- [What is being asked] Scan the data below for the string "acts". Show every line where it turns up.
Supplied data section start
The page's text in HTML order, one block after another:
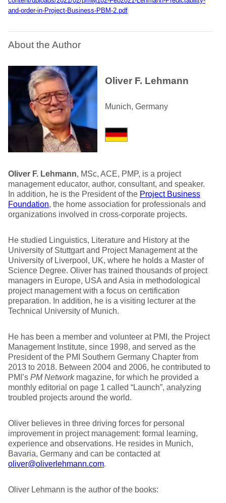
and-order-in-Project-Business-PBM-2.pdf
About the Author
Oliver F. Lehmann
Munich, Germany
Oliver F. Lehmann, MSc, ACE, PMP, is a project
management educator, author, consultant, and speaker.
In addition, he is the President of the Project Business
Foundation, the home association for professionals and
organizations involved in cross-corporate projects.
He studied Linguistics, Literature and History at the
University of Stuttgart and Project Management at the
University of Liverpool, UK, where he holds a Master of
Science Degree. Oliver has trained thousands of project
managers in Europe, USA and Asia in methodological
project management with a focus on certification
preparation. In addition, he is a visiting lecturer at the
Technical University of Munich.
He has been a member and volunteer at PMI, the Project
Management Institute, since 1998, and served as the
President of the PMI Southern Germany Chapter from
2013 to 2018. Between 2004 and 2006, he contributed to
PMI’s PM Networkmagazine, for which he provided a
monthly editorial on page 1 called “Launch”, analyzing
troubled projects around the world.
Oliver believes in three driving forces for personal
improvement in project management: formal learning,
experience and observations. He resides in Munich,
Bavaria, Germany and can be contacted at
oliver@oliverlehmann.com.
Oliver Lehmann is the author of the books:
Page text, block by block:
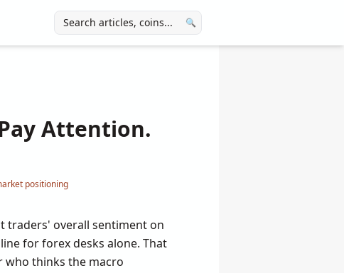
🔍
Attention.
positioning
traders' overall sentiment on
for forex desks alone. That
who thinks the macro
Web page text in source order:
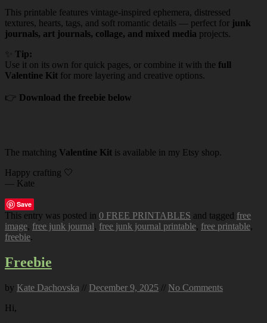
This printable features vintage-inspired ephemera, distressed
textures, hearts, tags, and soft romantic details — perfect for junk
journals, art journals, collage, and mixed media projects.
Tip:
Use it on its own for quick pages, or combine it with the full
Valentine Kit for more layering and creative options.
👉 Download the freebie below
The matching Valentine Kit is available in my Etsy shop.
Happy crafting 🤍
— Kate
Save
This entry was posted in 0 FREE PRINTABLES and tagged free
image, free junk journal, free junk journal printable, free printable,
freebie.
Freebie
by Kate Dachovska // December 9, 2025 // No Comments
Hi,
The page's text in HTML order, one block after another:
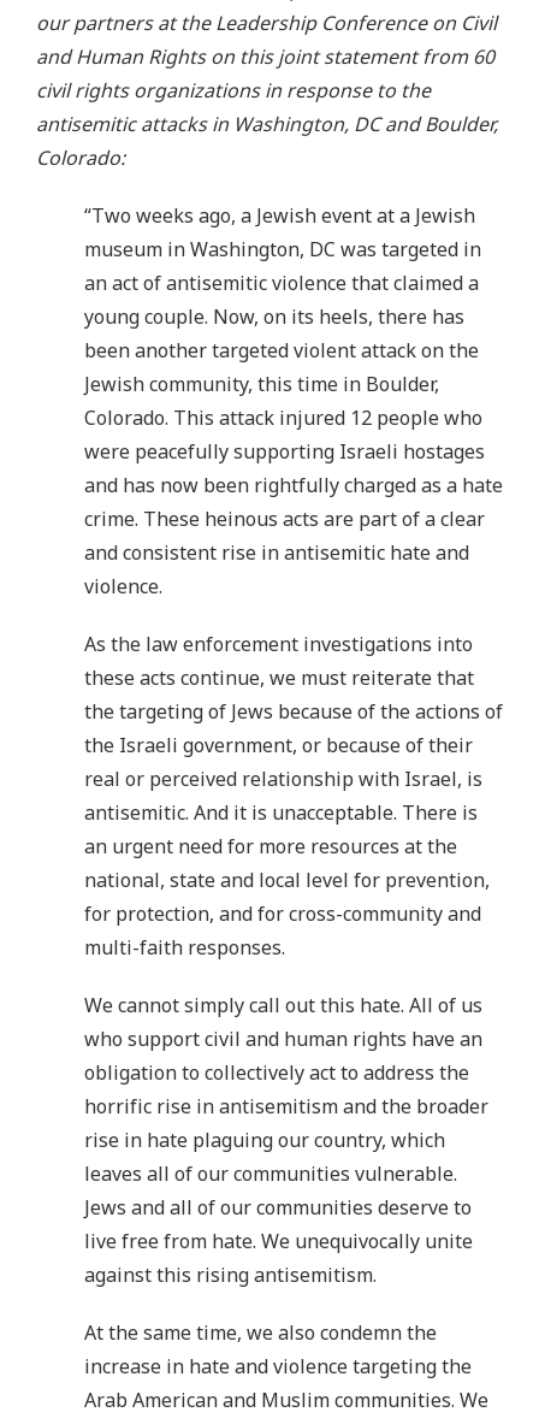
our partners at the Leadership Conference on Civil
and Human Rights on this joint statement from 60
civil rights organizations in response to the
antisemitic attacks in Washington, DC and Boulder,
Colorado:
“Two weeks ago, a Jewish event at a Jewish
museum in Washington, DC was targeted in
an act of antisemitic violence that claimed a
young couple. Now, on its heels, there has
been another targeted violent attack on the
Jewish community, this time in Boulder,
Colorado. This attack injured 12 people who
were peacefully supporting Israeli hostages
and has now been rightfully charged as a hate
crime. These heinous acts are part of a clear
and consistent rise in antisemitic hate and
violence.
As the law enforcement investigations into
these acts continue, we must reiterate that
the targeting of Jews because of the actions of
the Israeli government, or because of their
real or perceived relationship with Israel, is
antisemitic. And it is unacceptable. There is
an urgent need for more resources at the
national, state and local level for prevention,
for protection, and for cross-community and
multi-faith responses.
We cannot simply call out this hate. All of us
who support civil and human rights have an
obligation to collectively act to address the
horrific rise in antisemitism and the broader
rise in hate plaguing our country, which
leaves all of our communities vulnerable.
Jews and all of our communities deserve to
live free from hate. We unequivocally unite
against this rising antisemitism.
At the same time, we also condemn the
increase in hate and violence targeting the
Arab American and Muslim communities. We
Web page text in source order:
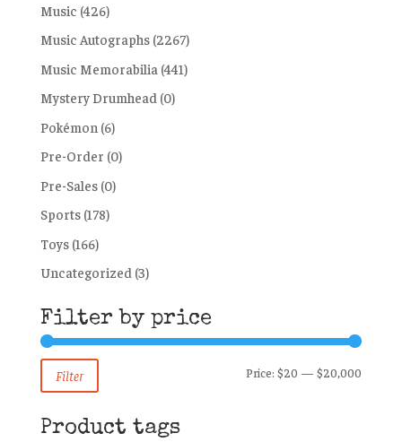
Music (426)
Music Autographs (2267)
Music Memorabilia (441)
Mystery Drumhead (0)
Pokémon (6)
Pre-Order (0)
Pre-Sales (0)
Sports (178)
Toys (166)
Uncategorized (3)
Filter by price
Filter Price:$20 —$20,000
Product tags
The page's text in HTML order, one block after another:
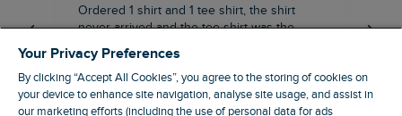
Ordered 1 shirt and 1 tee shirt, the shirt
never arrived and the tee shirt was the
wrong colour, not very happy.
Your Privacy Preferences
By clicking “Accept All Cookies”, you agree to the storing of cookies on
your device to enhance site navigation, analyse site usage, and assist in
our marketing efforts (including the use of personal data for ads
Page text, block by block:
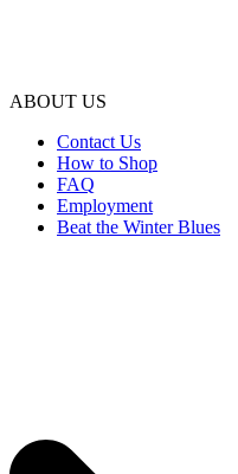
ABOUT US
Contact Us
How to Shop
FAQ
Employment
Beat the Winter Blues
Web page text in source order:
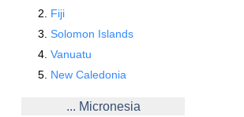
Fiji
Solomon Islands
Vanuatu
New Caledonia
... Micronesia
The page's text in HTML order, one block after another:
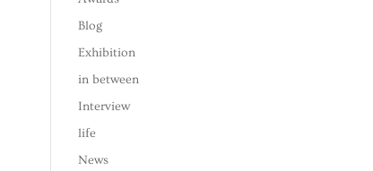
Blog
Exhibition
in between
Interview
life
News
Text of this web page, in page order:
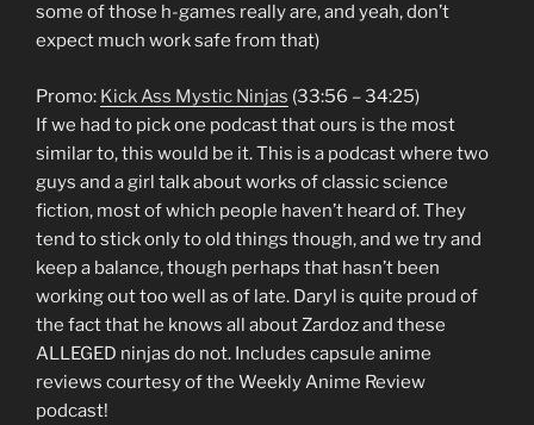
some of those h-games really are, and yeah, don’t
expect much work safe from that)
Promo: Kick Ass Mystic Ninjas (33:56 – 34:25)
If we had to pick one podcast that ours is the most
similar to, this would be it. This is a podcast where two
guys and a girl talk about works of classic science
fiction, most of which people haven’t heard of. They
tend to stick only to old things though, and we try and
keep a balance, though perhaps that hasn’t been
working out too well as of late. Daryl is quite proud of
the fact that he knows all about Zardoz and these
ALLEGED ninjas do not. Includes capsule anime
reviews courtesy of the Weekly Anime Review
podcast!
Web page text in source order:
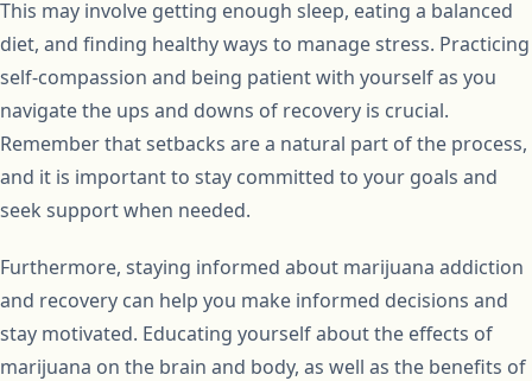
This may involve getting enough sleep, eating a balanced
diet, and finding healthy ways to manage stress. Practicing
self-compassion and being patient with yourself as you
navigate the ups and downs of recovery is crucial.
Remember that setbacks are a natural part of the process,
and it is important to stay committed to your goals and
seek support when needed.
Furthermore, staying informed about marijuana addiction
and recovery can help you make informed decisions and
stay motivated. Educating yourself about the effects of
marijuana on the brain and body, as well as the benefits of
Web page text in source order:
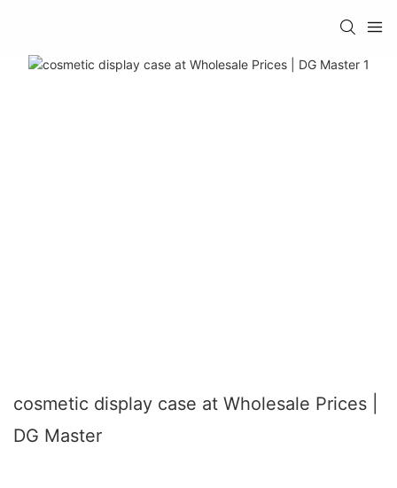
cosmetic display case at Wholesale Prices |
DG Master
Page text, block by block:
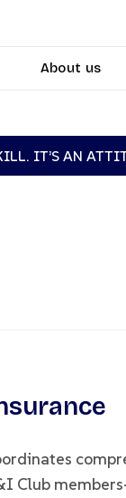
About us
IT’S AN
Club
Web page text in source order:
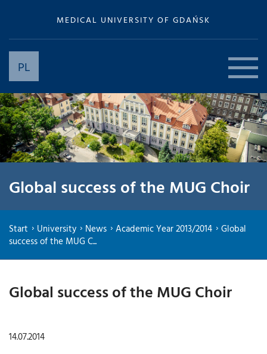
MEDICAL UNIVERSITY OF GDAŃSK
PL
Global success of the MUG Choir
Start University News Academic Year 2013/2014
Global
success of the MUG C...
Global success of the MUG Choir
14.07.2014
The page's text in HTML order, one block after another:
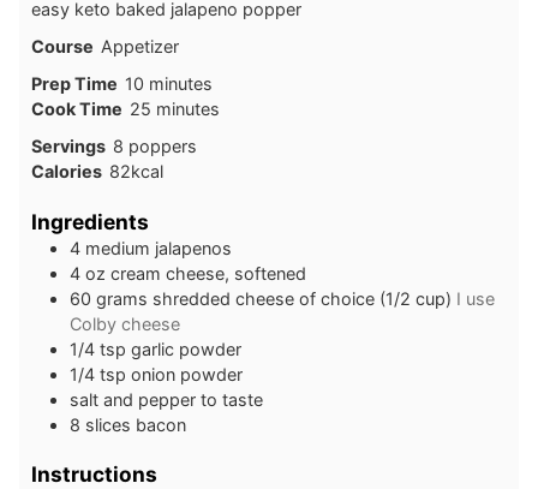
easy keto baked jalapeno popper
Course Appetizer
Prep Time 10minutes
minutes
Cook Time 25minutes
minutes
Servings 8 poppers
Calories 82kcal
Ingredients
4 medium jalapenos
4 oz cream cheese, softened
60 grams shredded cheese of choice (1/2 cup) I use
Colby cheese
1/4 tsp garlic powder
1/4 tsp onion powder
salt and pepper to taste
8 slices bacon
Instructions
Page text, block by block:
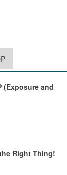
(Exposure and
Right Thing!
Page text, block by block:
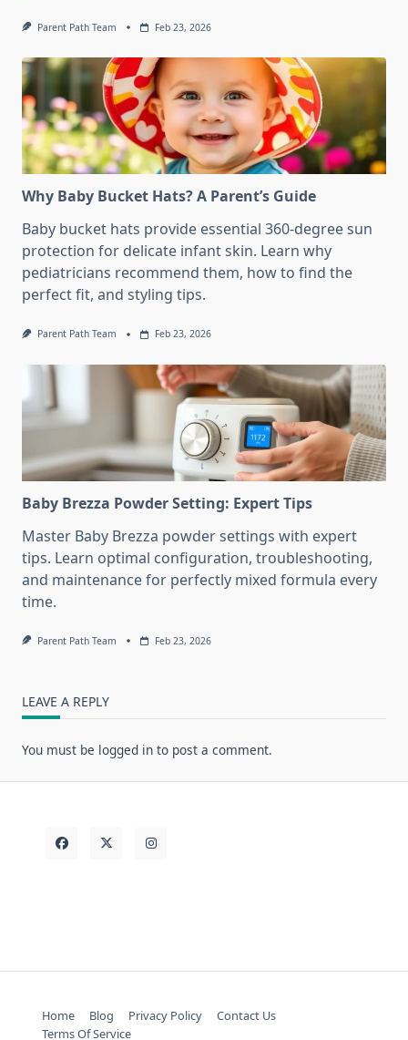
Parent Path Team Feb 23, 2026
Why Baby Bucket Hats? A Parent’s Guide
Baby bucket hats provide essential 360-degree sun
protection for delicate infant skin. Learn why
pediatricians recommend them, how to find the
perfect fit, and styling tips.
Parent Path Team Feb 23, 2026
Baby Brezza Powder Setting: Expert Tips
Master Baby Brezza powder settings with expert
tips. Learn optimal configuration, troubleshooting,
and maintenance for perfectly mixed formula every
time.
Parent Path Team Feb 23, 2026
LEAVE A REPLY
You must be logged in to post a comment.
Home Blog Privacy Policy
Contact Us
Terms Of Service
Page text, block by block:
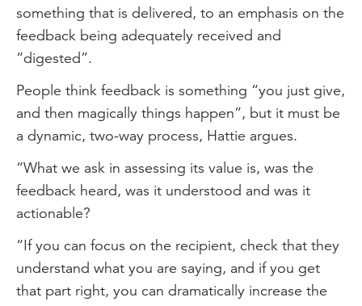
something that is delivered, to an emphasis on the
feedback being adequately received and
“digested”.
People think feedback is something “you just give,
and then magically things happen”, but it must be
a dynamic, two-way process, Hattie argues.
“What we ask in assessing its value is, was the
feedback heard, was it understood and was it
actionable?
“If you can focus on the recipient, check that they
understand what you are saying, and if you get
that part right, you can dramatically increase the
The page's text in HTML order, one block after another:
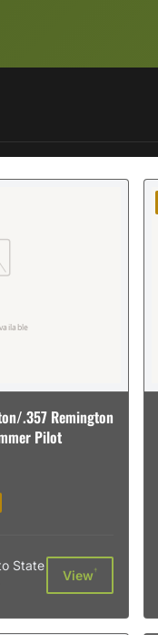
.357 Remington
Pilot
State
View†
Supplied data section end
- [Solved exercise]
crime. These heinous acts are part of a clear
these acts continue, we must reiterate that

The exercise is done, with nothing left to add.